На историко-революционной картине «Седьмой спутник» Герман ассистировал Григорию Аронову — режиссеру второго ряда, в самом начале карьеры снявшему какой-то случайный компромат на крупный областной завод и в этой связи навсегда смертельно напуганному. Герман, выходец из очень привилегированной семьи, был не только значительно увереннее, но и моложе, что для иерархически организованного советского кино считалось едва ли не большим грехом, чем неблагонадежность. Режиссерский дуэт был, очевидно, превентивной мерой против вероятного радикализма как следствия неопытности более молодого партнера. Бесполезно гадать, каким был бы «Седьмой спутник», если его отдали бы Герману целиком. В контексте настоящей работы эта ранняя картина с размытым, не вполне проясненным авторством отличается самым высоким уровнем речевой упорядоченности. Снятый несостоявшимся альянсом, т.е. почти анонимный и вдобавок вторичный, фильм характерным образом решен в усредненной стилистике. Если визуальный компонент еще претендует на своеобразие, что видно на примерах драматизированного освещения натурных сцен и достаточно смелого панорамирования в павильоне, то структура диалогов полностью соответствует последовательной, даже избыточной наррации.

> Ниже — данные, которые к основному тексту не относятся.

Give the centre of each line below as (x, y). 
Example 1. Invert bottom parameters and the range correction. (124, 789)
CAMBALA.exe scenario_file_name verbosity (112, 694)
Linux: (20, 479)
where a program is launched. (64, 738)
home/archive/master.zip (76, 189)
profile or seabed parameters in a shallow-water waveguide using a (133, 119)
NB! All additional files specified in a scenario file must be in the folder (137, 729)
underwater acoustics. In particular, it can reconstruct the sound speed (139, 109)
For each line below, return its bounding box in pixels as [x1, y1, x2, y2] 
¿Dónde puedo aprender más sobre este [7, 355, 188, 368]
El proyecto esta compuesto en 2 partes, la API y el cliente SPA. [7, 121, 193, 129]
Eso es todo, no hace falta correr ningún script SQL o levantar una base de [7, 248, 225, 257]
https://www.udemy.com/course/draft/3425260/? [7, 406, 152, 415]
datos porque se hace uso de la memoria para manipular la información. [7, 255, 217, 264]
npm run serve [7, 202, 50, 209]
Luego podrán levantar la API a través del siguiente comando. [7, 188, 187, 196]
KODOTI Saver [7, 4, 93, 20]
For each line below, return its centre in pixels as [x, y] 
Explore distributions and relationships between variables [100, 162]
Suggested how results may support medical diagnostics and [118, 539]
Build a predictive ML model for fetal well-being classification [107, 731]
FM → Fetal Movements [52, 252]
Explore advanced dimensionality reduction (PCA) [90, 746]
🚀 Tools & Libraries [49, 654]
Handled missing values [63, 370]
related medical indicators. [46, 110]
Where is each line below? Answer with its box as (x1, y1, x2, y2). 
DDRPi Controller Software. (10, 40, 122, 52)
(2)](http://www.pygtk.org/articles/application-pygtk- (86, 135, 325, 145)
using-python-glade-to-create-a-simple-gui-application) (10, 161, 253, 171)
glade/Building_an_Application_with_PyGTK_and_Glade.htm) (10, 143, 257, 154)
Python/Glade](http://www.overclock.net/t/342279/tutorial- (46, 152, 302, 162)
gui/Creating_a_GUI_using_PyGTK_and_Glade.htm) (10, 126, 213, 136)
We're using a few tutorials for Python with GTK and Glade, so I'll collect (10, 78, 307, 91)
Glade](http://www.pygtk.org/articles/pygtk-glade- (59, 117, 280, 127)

Сцена в покоях дворца, переоборудованных под камеру предварительного заключения. Яркий свет, элегантный интерьер, пространство, как на приеме, заполнено людьми благородного сословия. Первая группа движется на камеру фронтально, затем сворачивает в параллель:
— Вас когда забрали?
— Сегодня утром. Прямо с постели.
— Сергей Сергеевич было уперся. Княжеская гордость взыграла. Я, говорит, только приказы его величества исполняю. Так они его прикладами.
— Спохватился!
Из-за их спин по встречной диагонали выходит вторая группа и также перемещается параллельно объективу:
— Думаете, это конец?
— Боюсь, что это только начало. Вы же слышали: каждая кухарка может управлять государством. Зачем же мы с вами?
Из-за камеры спиной к зрителю показывается третья группа:
— Лично мне все стало ясно, когда они сместили генерала Духонина и назначили командующим этого... как его...
— Крыленко! Прапорщика 7-го Финляндского полка!
В это время шедший навстречу им на камеру персонаж (возвращение к фронтальному движению) оборачивается и произносит: «Сместили? Это штыком-то в спину?», после чего движется по траектории первой группы, обозначая конец сцены.
Обращает на себя внимание предельная смысловая соотнесенность реплик при достаточной сложности в организации действующих лиц. Восемь участников сцены распределяют между собой текст, который могли бы произносить два персонажа. Но речевая составляющая «Седьмого спутника» не является сколько-нибудь сложной, ей лишь присущ тот высокий уровень когерентности, который характеризует традиционное повествовательное кино. Конечно, местами здесь проявляется присущая устной речи экспрессивная редукция, но преобладает избыточность, мотивированная не только благородным происхождением персонажей, но и общей установкой советского кино на канонический литературный язык. Персонажи фильма ведут достаточно продолжительные беседы, без которых зрителю было бы затруднительно понять связь эпизодов и в целом смысл происходящего. Все сюжетные повороты фильма происходят как следствие разговоров. То главный герой, сидящий вместе с другими жертвами красного террора в каталажке, вдруг проявляет благоразумие в контактах с большевиками и заслуживает их уважение. То тюремщики внезапно узнают о его гуманных решениях в качестве прокурора на процессах 1905 года и освобождают. То, явившись к себе на старую квартиру, генерал Адамов узнает, что для новых жильцов он мертв и в живых они его видеть не хотят. Приходится искать приюта у разных людей, но все тщетно, и после весьма насыщенных и знаковых переговоров с уцелевшими людьми своего круга генерал возвращается в свою тюрьму. Наконец этот узнаваемый стокгольмский синдром выливается в добровольную службу большевикам — только потому, что Адамов попадается на глаза комиссару-вербовщику и производит на него благоприятное впечатление. Причем нет нужды уточнять, что все сцены и переходы между ними обеспечиваются словесной поддержкой.
Левченко Я. Смерть языка в фильмах Алексея Германа // Новое литературное обозрение. 2015. № 1.